TASK: All that is wanted is a word-for-word retyping of the lines from the one containing "to make certain" through the end of the material below.

★ ★ ★ ★ ★

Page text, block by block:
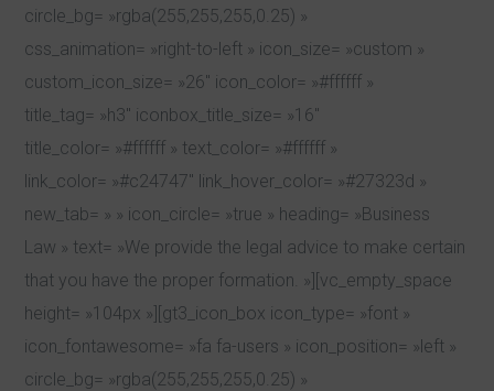
circle_bg= »rgba(255,255,255,0.25) »
css_animation= »right-to-left » icon_size= »custom »
custom_icon_size= »26″ icon_color= »#ffffff »
title_tag= »h3″ iconbox_title_size= »16″
title_color= »#ffffff » text_color= »#ffffff »
link_color= »#c24747″ link_hover_color= »#27323d »
new_tab= » » icon_circle= »true » heading= »Business
Law » text= »We provide the legal advice to make certain
that you have the proper formation. »][vc_empty_space
height= »104px »][gt3_icon_box icon_type= »font »
icon_fontawesome= »fa fa-users » icon_position= »left »
circle_bg= »rgba(255,255,255,0.25) »

★ ★ ★ ★ ★

ANSWER TO THE PROBLEM:
Law » text= »We provide the legal advice to make certain
that you have the proper formation. »][vc_empty_space
height= »104px »][gt3_icon_box icon_type= »font »
icon_fontawesome= »fa fa-users » icon_position= »left »
circle_bg= »rgba(255,255,255,0.25) »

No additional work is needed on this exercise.